Could you repeat every record below exactly, leaving out the pictures?

◇ ◇ ◇ ◇

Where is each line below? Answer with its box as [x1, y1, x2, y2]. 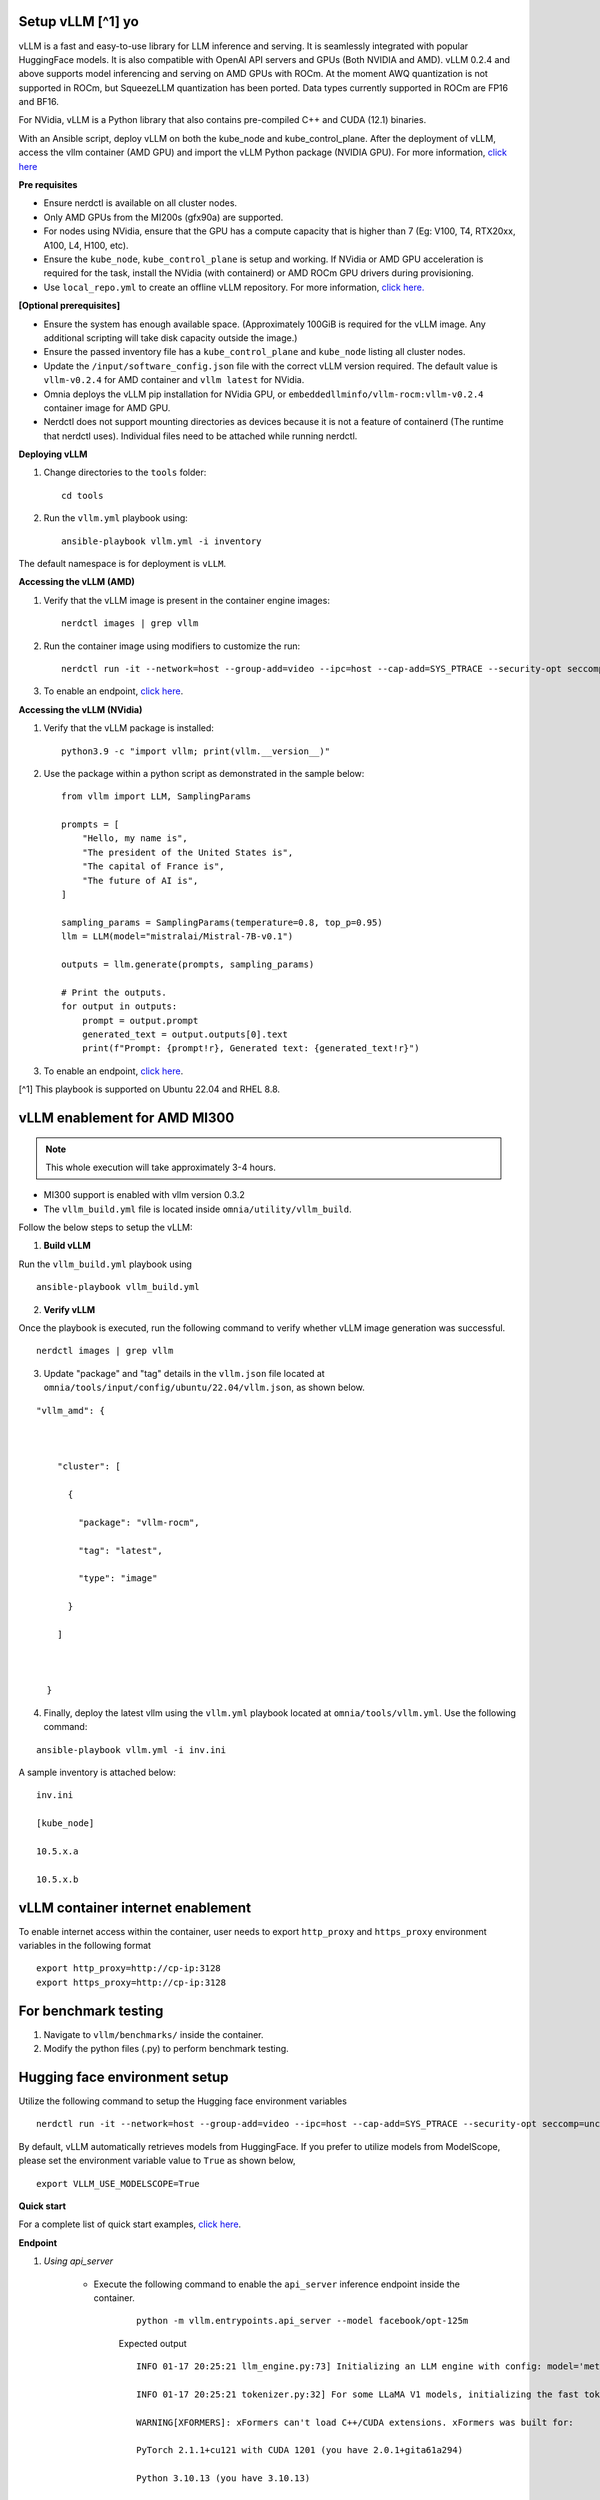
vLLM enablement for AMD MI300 [18, 1109, 235, 1126]
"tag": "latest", [78, 1545, 164, 1556]
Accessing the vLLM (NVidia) [18, 703, 143, 715]
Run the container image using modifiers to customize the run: [43, 640, 301, 652]
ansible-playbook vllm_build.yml [36, 1281, 200, 1293]
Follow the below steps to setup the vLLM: [18, 1221, 194, 1234]
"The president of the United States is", [81, 846, 294, 858]
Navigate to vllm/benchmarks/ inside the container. [43, 2028, 264, 2040]
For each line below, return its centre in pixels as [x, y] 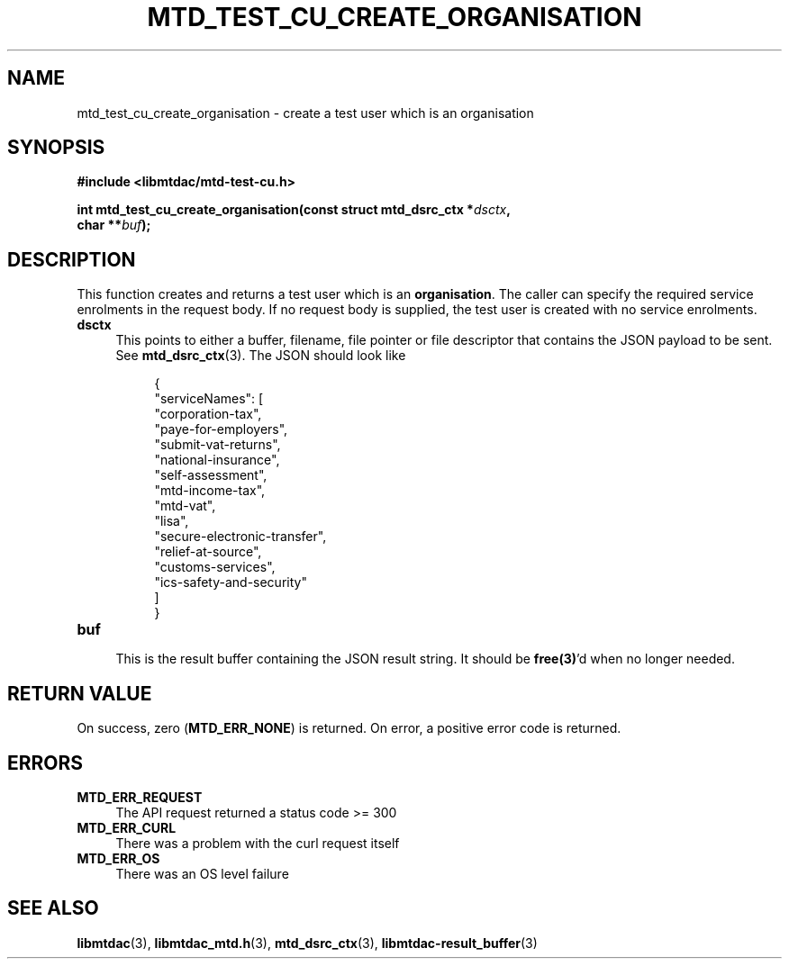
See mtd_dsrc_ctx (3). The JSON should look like [261, 356]
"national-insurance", [217, 460]
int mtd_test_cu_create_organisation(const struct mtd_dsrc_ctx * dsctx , [294, 210]
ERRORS [45, 763]
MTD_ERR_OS [118, 858]
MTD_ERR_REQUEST [140, 797]
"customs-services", [215, 567]
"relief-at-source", [208, 552]
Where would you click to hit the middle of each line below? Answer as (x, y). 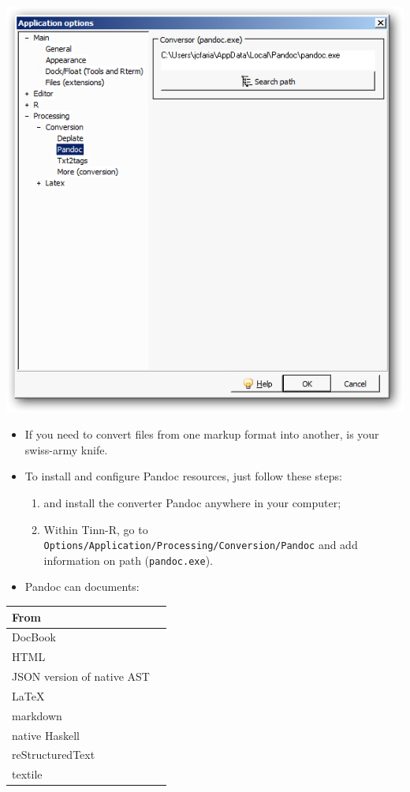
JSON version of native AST (81, 676)
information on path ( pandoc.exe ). (128, 560)
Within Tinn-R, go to (96, 529)
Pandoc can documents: (82, 587)
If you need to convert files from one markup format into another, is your (202, 434)
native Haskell (46, 735)
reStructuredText (54, 755)
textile (27, 774)
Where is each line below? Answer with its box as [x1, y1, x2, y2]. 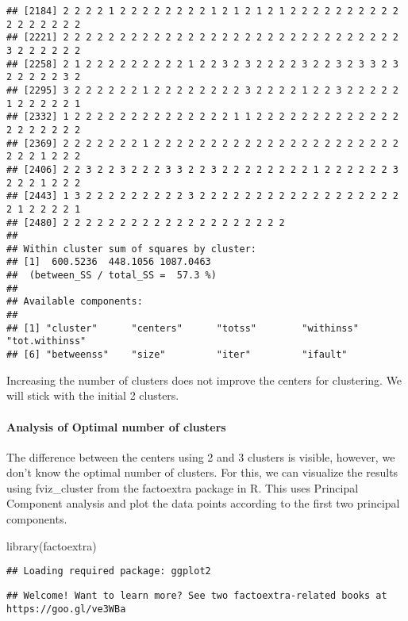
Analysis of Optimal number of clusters [6, 418, 226, 435]
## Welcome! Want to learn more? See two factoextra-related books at [6, 589, 387, 601]
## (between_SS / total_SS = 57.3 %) [6, 270, 217, 282]
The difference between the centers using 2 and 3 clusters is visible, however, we [6, 448, 395, 465]
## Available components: [6, 296, 143, 308]
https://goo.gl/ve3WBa [6, 603, 126, 615]
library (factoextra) [6, 537, 97, 554]
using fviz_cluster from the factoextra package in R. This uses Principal [6, 479, 359, 496]
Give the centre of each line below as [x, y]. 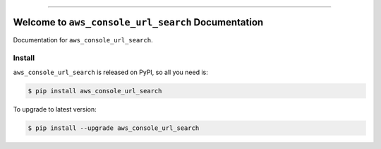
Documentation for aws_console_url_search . [83, 40]
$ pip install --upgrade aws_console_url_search [114, 128]
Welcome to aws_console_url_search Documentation [138, 22]
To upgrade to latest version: [55, 109]
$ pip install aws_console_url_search [95, 91]
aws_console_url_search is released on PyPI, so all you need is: [110, 72]
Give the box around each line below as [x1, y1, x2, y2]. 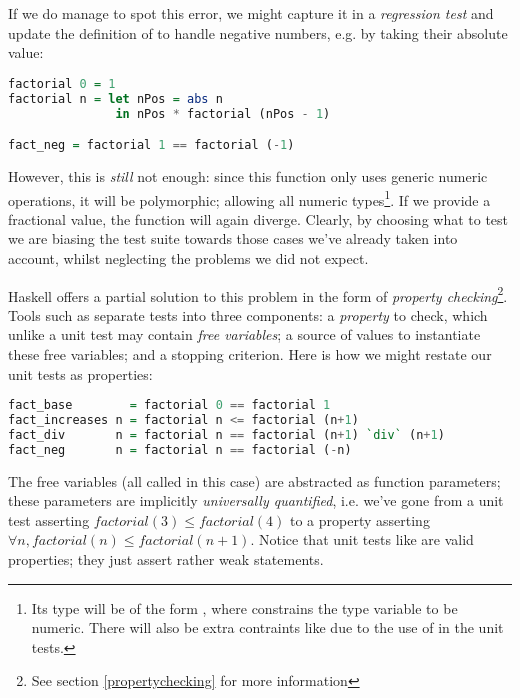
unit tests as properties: [8, 363, 153, 384]
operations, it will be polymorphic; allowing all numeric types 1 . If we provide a [8, 186, 491, 210]
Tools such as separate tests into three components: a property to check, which [8, 304, 488, 325]
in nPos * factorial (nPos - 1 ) [115, 106, 331, 121]
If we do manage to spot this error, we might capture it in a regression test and [8, 3, 494, 23]
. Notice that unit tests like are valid [250, 529, 474, 550]
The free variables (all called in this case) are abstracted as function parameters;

◇ ◇ ◇ ◇

=== SOLUTION TO THIS PROBLEM ===
Where is each line below? Answer with its box as [x1, y1, x2, y2]. 
vLLM enablement for AMD MI300 [18, 1109, 235, 1126]
"tag": "latest", [78, 1545, 164, 1556]
Accessing the vLLM (NVidia) [18, 703, 143, 715]
Run the container image using modifiers to customize the run: [43, 640, 301, 652]
ansible-playbook vllm_build.yml [36, 1281, 200, 1293]
Follow the below steps to setup the vLLM: [18, 1221, 194, 1234]
"The president of the United States is", [81, 846, 294, 858]
Navigate to vllm/benchmarks/ inside the container. [43, 2028, 264, 2040]
For each line below, return its centre in pixels as [x, y] 
See mtd_dsrc_ctx (3). The JSON should look like [261, 356]
"national-insurance", [217, 460]
int mtd_test_cu_create_organisation(const struct mtd_dsrc_ctx * dsctx , [294, 210]
ERRORS [45, 763]
MTD_ERR_OS [118, 858]
MTD_ERR_REQUEST [140, 797]
"customs-services", [215, 567]
"relief-at-source", [208, 552]
Where would you click to hit the middle of each line below? Answer as (x, y). 
JSON version of native AST (81, 676)
information on path ( pandoc.exe ). (128, 560)
Within Tinn-R, go to (96, 529)
Pandoc can documents: (82, 587)
If you need to convert files from one markup format into another, is your (202, 434)
native Haskell (46, 735)
reStructuredText (54, 755)
textile (27, 774)
Where is each line below? Answer with its box as [x1, y1, x2, y2]. 
Analysis of Optimal number of clusters [6, 418, 226, 435]
## Welcome! Want to learn more? See two factoextra-related books at [6, 589, 387, 601]
## (between_SS / total_SS = 57.3 %) [6, 270, 217, 282]
The difference between the centers using 2 and 3 clusters is visible, however, we [6, 448, 395, 465]
## Available components: [6, 296, 143, 308]
https://goo.gl/ve3WBa [6, 603, 126, 615]
library (factoextra) [6, 537, 97, 554]
using fviz_cluster from the factoextra package in R. This uses Principal [6, 479, 359, 496]
Give the centre of each line below as [x, y]. 
Documentation for aws_console_url_search . [83, 40]
$ pip install --upgrade aws_console_url_search [114, 128]
Welcome to aws_console_url_search Documentation [138, 22]
To upgrade to latest version: [55, 109]
$ pip install aws_console_url_search [95, 91]
aws_console_url_search is released on PyPI, so all you need is: [110, 72]
Give the box around each line below as [x1, y1, x2, y2]. 
unit tests as properties: [8, 363, 153, 384]
operations, it will be polymorphic; allowing all numeric types 1 . If we provide a [8, 186, 491, 210]
Tools such as separate tests into three components: a property to check, which [8, 304, 488, 325]
in nPos * factorial (nPos - 1 ) [115, 106, 331, 121]
If we do manage to spot this error, we might capture it in a regression test and [8, 3, 494, 23]
. Notice that unit tests like are valid [250, 529, 474, 550]
The free variables (all called in this case) are abstracted as function parameters;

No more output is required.